One of the quotes I have pulled from the book:

Being painted white and standing on a box, the crowdsurfing, the Kickstarter, ringing a stranger’s doorbell in the middle of the night: I no longer see these things as risk. I see them as acts of trust.
_ I think the real risk is the choice to disconnect. To be afraid of one another._
_ We make countless choices every day whether to ask or to turn away from one another._
_ Asking for help requires authenticity, and vulnerability._
_ Those who ask without fear learn to say two things, with or without words, to those they are facing:_
_ I deserve to ask._
_ and_
_ You are welcome to say no._
_ Because the ask that is conditional cannot be a gift._

Thinking out loud:

  • data and information (input)
  • curation (moderate)
  • conversation (catalyze)
  • dashboard (moderate)
  • intangibles leverage (catalyze)
  • knowledge (output)

LOVED LOVED LOVED Palmer’s TED talk, which names those themes. The notion that we might actually be able shift our economic paradigm from impersonal transactional exchanges to reciprocal systems of giving based on being in relationship is a key inspiration for me. https://www.ted.com/talks/amanda_palmer_the_art_of_asking

I’m intrigued, @johnkellden. Are any of the groups named in that piece on “weaving” operating on a framework such as you are naming, do you think?

You mean these Ben?

“The good news is that there are people working on uniting these groups and they are the new co-op weavers: People like Nathan Schneider and Trebor Scholtz from the Platform Cooperativism movement, Michel Bauwens and all his excellent collaborators at the Peer to Peer Foundation, Fransesca Pick and her fellow connectors at OuiShare, Arthur Brock and the other boffins behind Holo (the new alternative to blockchain), and Pia Mancini and the other hackers and makers behind Democracy.earth.

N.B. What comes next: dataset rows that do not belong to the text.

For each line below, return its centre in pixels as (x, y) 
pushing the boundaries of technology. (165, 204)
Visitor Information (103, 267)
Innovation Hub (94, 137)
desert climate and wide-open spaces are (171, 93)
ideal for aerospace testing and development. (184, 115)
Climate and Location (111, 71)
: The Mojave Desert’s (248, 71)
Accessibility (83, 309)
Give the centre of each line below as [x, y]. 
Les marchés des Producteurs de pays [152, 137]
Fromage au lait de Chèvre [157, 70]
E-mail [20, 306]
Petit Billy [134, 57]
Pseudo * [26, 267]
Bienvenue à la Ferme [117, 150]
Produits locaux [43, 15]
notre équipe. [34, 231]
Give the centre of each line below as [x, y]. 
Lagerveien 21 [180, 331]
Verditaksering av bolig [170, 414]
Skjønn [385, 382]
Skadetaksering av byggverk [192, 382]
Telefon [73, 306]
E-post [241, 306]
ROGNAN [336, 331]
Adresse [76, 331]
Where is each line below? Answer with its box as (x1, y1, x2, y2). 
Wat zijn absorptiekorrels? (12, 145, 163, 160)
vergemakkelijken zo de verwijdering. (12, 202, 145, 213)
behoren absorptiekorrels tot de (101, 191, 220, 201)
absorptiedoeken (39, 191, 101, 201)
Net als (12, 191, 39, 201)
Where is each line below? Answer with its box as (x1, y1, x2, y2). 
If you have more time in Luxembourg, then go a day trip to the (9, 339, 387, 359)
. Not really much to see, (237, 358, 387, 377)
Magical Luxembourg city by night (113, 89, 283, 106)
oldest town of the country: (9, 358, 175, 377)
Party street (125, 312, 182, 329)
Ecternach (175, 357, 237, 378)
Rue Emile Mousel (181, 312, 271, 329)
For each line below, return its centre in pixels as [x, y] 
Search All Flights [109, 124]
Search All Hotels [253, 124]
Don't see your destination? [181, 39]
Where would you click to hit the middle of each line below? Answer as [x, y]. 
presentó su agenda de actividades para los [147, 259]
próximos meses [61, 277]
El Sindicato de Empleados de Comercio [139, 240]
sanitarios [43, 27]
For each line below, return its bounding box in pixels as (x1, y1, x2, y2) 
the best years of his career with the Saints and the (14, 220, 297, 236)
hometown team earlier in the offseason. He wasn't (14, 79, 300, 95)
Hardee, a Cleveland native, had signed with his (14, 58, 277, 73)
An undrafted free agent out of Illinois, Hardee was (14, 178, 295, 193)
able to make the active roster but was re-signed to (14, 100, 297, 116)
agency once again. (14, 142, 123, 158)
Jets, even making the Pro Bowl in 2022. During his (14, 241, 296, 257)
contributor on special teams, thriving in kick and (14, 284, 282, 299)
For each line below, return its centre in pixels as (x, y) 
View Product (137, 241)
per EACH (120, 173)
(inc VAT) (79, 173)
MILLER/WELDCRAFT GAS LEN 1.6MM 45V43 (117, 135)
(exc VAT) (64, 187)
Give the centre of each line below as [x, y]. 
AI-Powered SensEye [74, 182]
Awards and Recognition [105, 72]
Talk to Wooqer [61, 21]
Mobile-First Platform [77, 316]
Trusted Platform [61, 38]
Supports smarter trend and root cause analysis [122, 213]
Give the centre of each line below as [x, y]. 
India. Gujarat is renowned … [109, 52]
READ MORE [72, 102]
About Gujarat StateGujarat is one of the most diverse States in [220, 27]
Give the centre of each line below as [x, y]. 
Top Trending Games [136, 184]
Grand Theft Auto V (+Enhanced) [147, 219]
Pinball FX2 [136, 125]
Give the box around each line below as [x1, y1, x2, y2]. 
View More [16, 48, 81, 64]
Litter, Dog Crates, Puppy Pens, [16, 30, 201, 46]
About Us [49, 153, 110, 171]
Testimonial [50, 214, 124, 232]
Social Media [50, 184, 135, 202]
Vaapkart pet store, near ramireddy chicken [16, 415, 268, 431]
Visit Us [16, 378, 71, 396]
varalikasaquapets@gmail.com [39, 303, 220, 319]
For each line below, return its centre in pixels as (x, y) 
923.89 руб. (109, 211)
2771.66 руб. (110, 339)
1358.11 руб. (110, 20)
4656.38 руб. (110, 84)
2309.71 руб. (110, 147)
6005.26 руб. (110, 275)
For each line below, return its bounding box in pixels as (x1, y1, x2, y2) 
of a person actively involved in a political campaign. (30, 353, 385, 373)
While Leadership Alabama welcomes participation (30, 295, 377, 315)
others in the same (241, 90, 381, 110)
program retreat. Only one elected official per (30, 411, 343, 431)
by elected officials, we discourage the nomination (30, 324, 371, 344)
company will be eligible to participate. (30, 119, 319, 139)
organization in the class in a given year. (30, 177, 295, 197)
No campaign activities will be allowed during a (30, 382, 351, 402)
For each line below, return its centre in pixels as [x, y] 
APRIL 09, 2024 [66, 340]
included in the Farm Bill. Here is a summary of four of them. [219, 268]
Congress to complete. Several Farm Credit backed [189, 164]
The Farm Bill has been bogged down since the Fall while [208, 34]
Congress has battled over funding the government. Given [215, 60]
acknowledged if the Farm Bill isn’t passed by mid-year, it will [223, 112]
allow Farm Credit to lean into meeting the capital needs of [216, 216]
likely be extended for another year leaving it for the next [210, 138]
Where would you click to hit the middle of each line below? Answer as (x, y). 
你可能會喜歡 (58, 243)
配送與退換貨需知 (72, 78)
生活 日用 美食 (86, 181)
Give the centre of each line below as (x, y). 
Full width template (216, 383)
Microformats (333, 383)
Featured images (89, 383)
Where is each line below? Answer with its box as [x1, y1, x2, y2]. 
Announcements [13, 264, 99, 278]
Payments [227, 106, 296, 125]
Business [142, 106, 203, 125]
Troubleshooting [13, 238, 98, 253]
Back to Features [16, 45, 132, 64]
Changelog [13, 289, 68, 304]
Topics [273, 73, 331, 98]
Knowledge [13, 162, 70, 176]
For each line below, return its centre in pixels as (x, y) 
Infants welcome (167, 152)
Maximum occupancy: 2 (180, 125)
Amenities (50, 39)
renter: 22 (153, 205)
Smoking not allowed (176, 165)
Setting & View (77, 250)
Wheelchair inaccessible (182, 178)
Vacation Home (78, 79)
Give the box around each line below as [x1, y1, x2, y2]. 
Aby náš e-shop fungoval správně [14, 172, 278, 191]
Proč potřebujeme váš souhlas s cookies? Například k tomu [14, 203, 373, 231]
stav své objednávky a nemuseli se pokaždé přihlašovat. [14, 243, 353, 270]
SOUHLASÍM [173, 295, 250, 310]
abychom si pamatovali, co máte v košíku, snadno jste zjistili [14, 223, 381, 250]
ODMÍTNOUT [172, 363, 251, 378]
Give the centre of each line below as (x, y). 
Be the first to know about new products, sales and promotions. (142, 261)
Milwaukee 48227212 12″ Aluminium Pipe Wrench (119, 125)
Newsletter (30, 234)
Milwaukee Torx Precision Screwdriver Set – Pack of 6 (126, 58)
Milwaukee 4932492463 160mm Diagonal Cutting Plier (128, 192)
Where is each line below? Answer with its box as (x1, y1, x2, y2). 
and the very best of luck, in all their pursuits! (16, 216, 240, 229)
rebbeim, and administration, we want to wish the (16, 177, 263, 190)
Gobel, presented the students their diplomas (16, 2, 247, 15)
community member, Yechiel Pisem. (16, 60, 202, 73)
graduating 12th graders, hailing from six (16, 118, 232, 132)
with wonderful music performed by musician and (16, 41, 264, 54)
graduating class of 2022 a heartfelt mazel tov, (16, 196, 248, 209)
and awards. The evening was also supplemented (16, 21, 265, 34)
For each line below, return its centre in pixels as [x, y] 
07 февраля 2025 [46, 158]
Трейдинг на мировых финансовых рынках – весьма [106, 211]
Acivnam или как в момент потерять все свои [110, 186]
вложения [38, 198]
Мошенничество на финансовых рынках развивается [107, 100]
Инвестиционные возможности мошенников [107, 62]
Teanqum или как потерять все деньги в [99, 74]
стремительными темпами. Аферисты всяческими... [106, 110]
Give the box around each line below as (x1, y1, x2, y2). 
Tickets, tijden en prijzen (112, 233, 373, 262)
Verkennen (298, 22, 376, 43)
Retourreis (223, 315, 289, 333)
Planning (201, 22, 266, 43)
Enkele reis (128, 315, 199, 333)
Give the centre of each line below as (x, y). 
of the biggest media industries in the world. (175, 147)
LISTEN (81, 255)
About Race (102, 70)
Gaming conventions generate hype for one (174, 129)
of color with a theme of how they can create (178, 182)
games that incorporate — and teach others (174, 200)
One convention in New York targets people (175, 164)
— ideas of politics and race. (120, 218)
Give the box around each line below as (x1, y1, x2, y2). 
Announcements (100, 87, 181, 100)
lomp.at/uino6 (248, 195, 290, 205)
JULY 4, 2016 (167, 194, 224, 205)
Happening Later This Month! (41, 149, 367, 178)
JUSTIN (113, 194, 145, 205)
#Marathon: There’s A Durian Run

These are just some of the people that are using the warp and the weft of the world wide web to to weave a new fabric for our society”

Perhaps not operating just yet. There’s been ten years of proprietary (digital) platform fragmentation and polarization.

The people around Scuttlebutt, Beaker browser are doing good things. The Enspiral crew and extended network.

Your group in FB.

My Conversation Community (Nov 2012 - current although dormant in Google+), (Feb 2015 - current in FB) around 4800 people, around 500 which are active on a daily basis.

What I would like to suggest and explore together with others here in DigiLife, is a set of tools with which to help everyone (not just us) operationalise better digital platforms, better digital commons, better digital workplaces for groups and team, better digital discourse as well as open inquiry and participatory inquiry.

Apologies for adding this to the “What are you reading and watching” I’m a newbie here, feel free to move this to where it would be better placed.